Groening tapped the microphone with his fist and McNamara winced. She felt the bruises of his fists over the bruises from the car accident, over the bruises to her ego. She leaned down to her microphone and breathed into it.
“Quiet, please,” she said softly, almost a whisper, and an uneasy hush fell over the crowd as the rain tumbled down in big fat splotches.
At that moment, Groening pulled a Glock 17 from his belt and fired two rounds straight up into the air. The last of the muttering in the crowd stopped. The raised fists were pulled down. People huddled forward, hunching down to avoid the wet warm drips on the backs of their necks, running down their heads, down their faces, into their mouths. McNamara and Groening were under cover at the front, at the top of the stairs, looking out over the swarms of huddled faces. Anger peered out behind sneers and grimaces.
Groening leaned forward to his microphone. “I’m pleased to announce that former Police Chief Eliza McNamara has been found safe and well.”
There was a murmur from the crowd that rose up from the back and surged towards the front, a wave of small voices—conjecture, wonder, thought. Why was she here with him? With these white supremacists?
She leaned forward to her own microphone. “Thank you, Chief Groening.”
“And we’re here to assure you today,” said Groening, “that the police department here, all members serving and past, are in this together.

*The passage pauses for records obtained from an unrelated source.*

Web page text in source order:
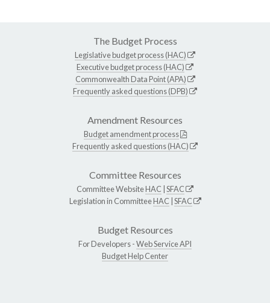
The Budget Process
Legislative budget process (HAC)
Executive budget process (HAC)
Commonwealth Data Point (APA)
Frequently asked questions (DPB)
Amendment Resources
Budget amendment process
Frequently asked questions (HAC)
Committee Resources
Committee WebsiteHAC SFAC
Legislation in CommitteeHAC SFAC
Budget Resources
For Developers -Web Service API
Budget Help Center

We’re here for our community no matter who you are.”
Eliza nodded and said as much into her own microphone. There was another murmur through the crowd. She clenched her jaw, trying desperately to maintain control of her own emotions.
“Unless, of course,” said Groening, and a hush fell over the crowd again, and the rain battered down on the roof above their heads and echoed feedback through the microphones to the groans of the crowd, “unless of course you’re one of these people spreading hate and violence and fear.”
“If you are one of these people protesting in the streets, if you are one of these people saying, ‘Black Lives Matter’ . . . they don’t,” he said, “not if you are one of these people, not if you are destroying our city, our urban environment, our great nation.”
McNamara’s knuckles paled with the strain, and her nails dug into the quicks of other fingernails. Bottles were hurled from the people in the crowd and crashed and smashed around the stairs below their feet. Some made it to the podium. A glass bottle smashed against the badges on McNamara’s breast. She grabbed at the badges, popped the pins, and wrenched them off, throwing them down to the ground. “No,” she said into the microphone.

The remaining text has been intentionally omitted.